SuperMegaUltraGroovy’s track is the hard one. As a small developer with very limited resources, supporting two payment systems is twice the pain. Odds are high that this will cut into their development time somewhat, and will most likely cost them money in the short-term. But I (and obviously, they) think it’s the right thing to do.

If the comments section of the blog post announcing CoverSutra’s exclusivity is any indication, their users feel the same way. Sophiestication promised purchasers of CoverSutra free updates until it hit version 3.0. Then, this week, version 2.5 was announced as an App Store exclusive application, cutting off those users who’d been promised the updates to 3.0. These users now feel cheated, and lied to. In their zeal to get CoverSutra out and on the App Store, Sophiestication has effectively fed a shark sandwich to the customers who got them there.

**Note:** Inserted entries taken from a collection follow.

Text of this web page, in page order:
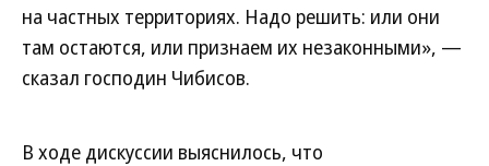
на частных территориях. Надо решить: или они
там остаются, или признаем их незаконными», —
сказал господин Чибисов.
В ходе дискуссии выяснилось, что
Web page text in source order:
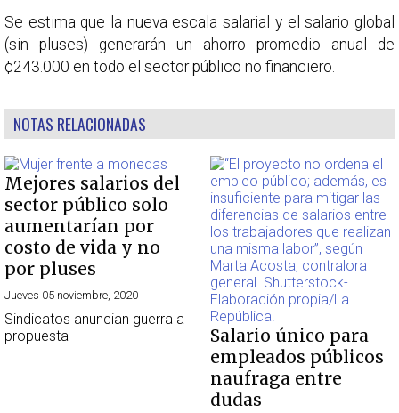
Se estima que la nueva escala salarial y el salario global
(sin pluses) generarán un ahorro promedio anual de
¢243.000 en todo el sector público no financiero.
NOTAS RELACIONADAS
Mejores salarios del
sector público solo
aumentarían por
costo de vida y no
por pluses
Jueves 05 noviembre, 2020
Sindicatos anuncian guerra a
propuesta
Salario único para
empleados públicos
naufraga entre
dudas
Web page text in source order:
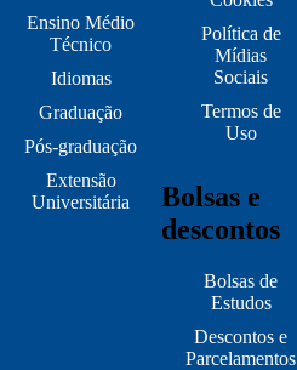
Ensino Médio
Técnico
Idiomas
Graduação
Pós-graduação
Extensão
Universitária
Política de
Mídias
Sociais
Termos de
Uso
Bolsas e
descontos
Bolsas de
Estudos
Descontos e
Parcelamentos
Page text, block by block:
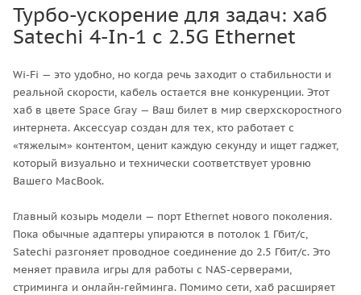
Турбо-ускорение для задач: хаб
Satechi 4-In-1 с 2.5G Ethernet
Wi-Fi — это удобно, но когда речь заходит о стабильности и
реальной скорости, кабель остается вне конкуренции. Этот
хаб в цвете Space Gray — Ваш билет в мир сверхскоростного
интернета. Аксессуар создан для тех, кто работает с
«тяжелым» контентом, ценит каждую секунду и ищет гаджет,
который визуально и технически соответствует уровню
Вашего MacBook.
Главный козырь модели — порт Ethernet нового поколения.
Пока обычные адаптеры упираются в потолок 1 Гбит/с,
Satechi разгоняет проводное соединение до 2.5 Гбит/с. Это
меняет правила игры для работы с NAS-серверами,
стриминга и онлайн-гейминга. Помимо сети, хаб расширяет
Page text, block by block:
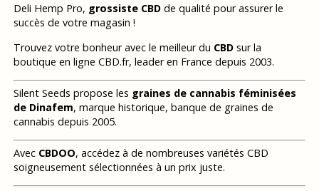
Deli Hemp Pro, grossiste CBDde qualité pour assurer le
succès de votre magasin !
Trouvez votre bonheur avec le meilleur du CBDsur la
boutique en ligne CBD.fr, leader en France depuis 2003.
Silent Seeds propose les graines de cannabis féminisées
de Dinafem, marque historique, banque de graines de
cannabis depuis 2005.
Avec CBDOO, accédez à de nombreuses variétés CBD
soigneusement sélectionnées à un prix juste.

We won’t know for a long time if their respective strategies financially hurts or helps either of these companies. We do know that one company has customers angry and being left behind, one doesn’t, and people have a habit of not forgetting these sorts of things. When dealing with users of any kind of software or service, sentiment is king. And right now, the prevailing sentiments for TapeDeck and CoverSutra couldn’t be more different.


  • Luckily, Panic has no plans to do so, and I’m not surprised. Their checkout/serial/support service has always been best-in-class for the Mac, and they’ve obviously got their stuff pretty much down.